• EXERCISE: Please filter the data below down to the lines holding the string "Nutrition".

• MATERIAL PROVIDED:
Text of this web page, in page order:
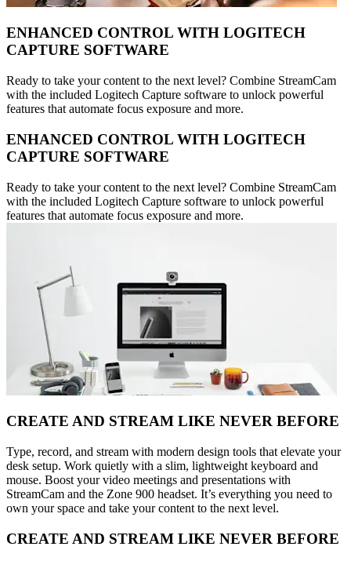
ENHANCED CONTROL WITH LOGITECH
CAPTURE SOFTWARE
Ready to take your content to the next level? Combine StreamCam
with the included Logitech Capture software to unlock powerful
features that automate focus exposure and more.
ENHANCED CONTROL WITH LOGITECH
CAPTURE SOFTWARE
Ready to take your content to the next level? Combine StreamCam
with the included Logitech Capture software to unlock powerful
features that automate focus exposure and more.
CREATE AND STREAM LIKE NEVER BEFORE
Type, record, and stream with modern design tools that elevate your
desk setup. Work quietly with a slim, lightweight keyboard and
mouse. Boost your video meetings and presentations with
StreamCam and the Zone 900 headset. It’s everything you need to
own your space and take your content to the next level.
CREATE AND STREAM LIKE NEVER BEFORE
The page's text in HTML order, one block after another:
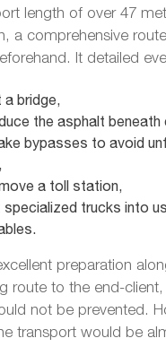
length of over 47
a comprehensive
It detailed
a bridge,
the asphalt beneath
bypasses to avoid
a toll station,
specialized trucks into
preparation
route to the end-
not be prevented.
transport would be
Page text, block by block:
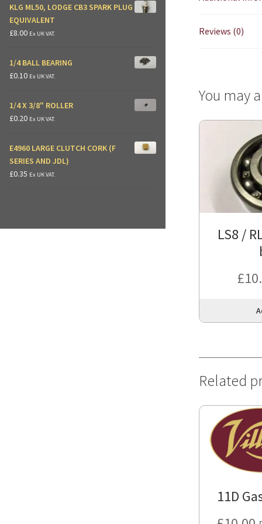
Reviews (0)
You may
LS8 /
£
Related
11D
KLG ML50, LODGE CB3 SPARK PLUG
EQUIVALENT
£8.00 Ex UK VAT.
1/4 BALL BEARING
£0.10 Ex UK VAT.
1/4 X 3/8" ROLLER
£0.20 Ex UK VAT.
E4960 LARGE CLUTCH CORK (F
SERIES AND JDL)
£0.35 Ex UK VAT.
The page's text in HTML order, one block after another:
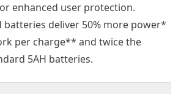
enhanced user protection.
batteries deliver 50% more power*
per charge** and twice the
5AH batteries.
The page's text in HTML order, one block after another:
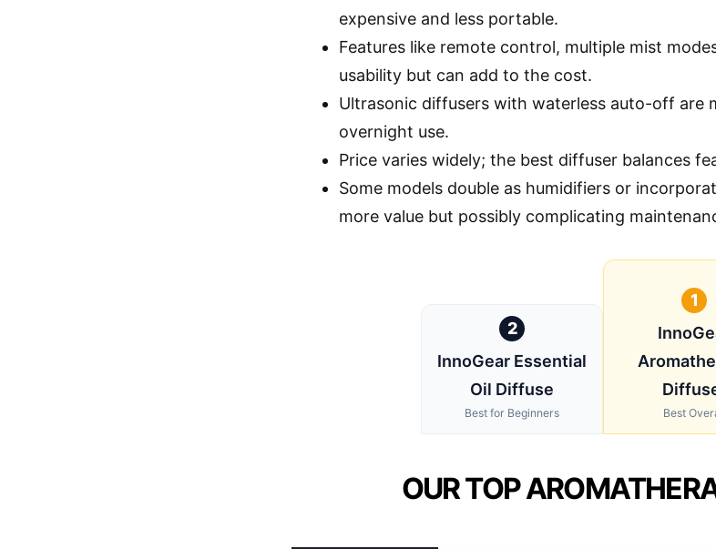
expensive and less portable.
Features like remote control, multiple mist
usability but can add to the cost.
Ultrasonic diffusers with waterless auto-off are
overnight use.
Price varies widely; the best diffuser balances
Some models double as humidifiers or
more value but possibly complicating
2
InnoGear Essential
Oil Diffuse
Best for Beginners
1
Best
OUR TOP
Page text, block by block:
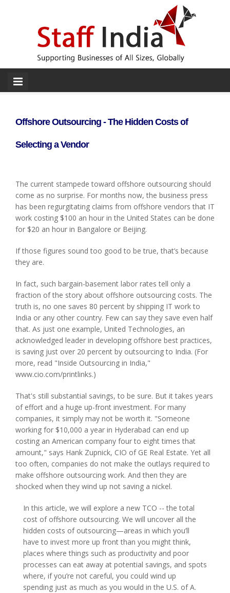
Offshore Outsourcing - The Hidden Costs of
Selecting a Vendor
The current stampede toward offshore outsourcing should
come as no surprise. For months now, the business press
has been regurgitating claims from offshore vendors that IT
work costing $100 an hour in the United States can be done
for $20 an hour in Bangalore or Beijing.
If those figures sound too good to be true, that’s because
they are.
In fact, such bargain-basement labor rates tell only a
fraction of the story about offshore outsourcing costs. The
truth is, no one saves 80 percent by shipping IT work to
India or any other country. Few can say they save even half
that. As just one example, United Technologies, an
acknowledged leader in developing offshore best practices,
is saving just over 20 percent by outsourcing to India. (For
more, read "Inside Outsourcing in India,"
www.cio.com/printlinks.)
That's still substantial savings, to be sure. But it takes years
of effort and a huge up-front investment. For many
companies, it simply may not be worth it. "Someone
working for $10,000 a year in Hyderabad can end up
costing an American company four to eight times that
amount," says Hank Zupnick, CIO of GE Real Estate. Yet all
too often, companies do not make the outlays required to
make offshore outsourcing work. And then they are
shocked when they wind up not saving a nickel.
In this article, we will explore a new TCO -- the total
cost of offshore outsourcing. We will uncover all the
hidden costs of outsourcing—areas in which you’ll
have to invest more up front than you might think,
places where things such as productivity and poor
processes can eat away at potential savings, and spots
where, if you’re not careful, you could wind up
spending just as much as you would in the U.S. of A.
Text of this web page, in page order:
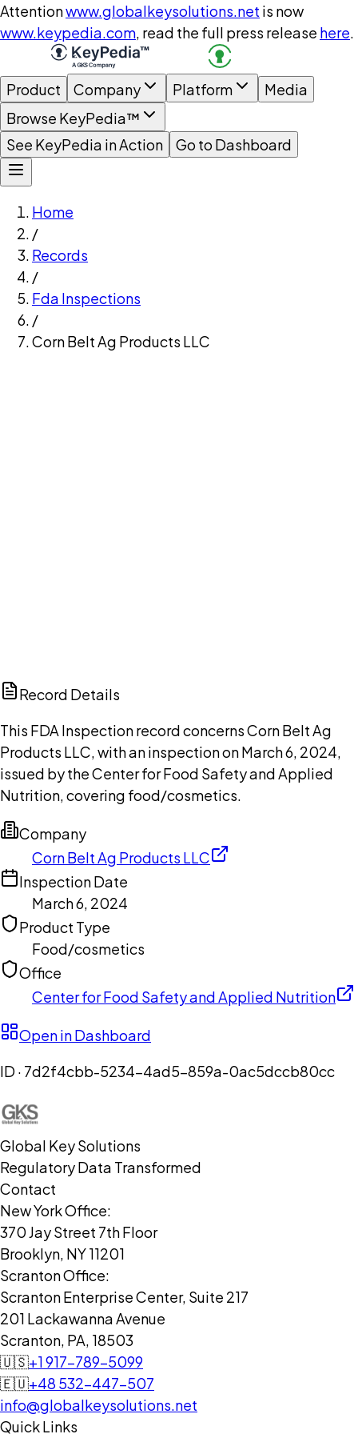
Attentionwww.globalkeysolutions.net is now
www.keypedia.com, read the full press release here.
Product Company Platform
Media
Browse KeyPedia™
See KeyPedia in Action
Go to Dashboard
Home
/
Records
/
Fda Inspections
/
Corn Belt Ag Products LLC
Record Details
This FDA Inspection record concerns Corn Belt Ag
Products LLC, with an inspection on March 6, 2024,
issued by the Center for Food Safety and Applied
Nutrition, covering food/cosmetics.
Company
Corn Belt Ag Products LLC
Inspection Date
March 6, 2024
Product Type
Food/cosmetics
Office
Center for Food Safety and Applied Nutrition
Open in Dashboard
ID · 7d2f4cbb-5234-4ad5-859a-0ac5dccb80cc
Global Key Solutions
Regulatory Data Transformed
Contact
New York Office:
370 Jay Street 7th Floor
Brooklyn, NY 11201
Scranton Office:
Scranton Enterprise Center, Suite 217
201 Lackawanna Avenue
Scranton, PA, 18503
🇺🇸+1 917-789-5099
🇪🇺+48 532-447-507
info@globalkeysolutions.net
Quick Links
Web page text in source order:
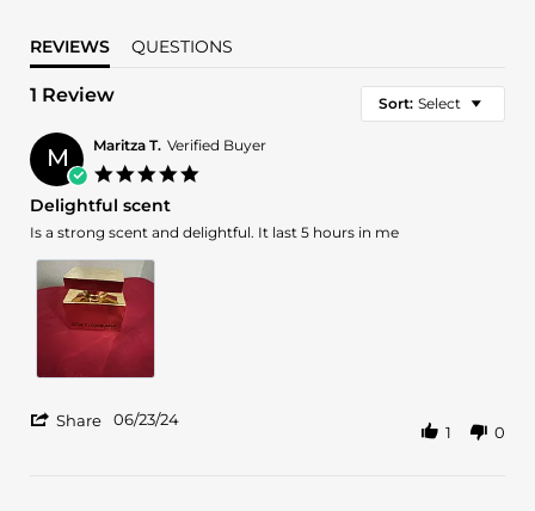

• RESPONSE AREA:
Nutrition, covering food/cosmetics.
Center for Food Safety and Applied Nutrition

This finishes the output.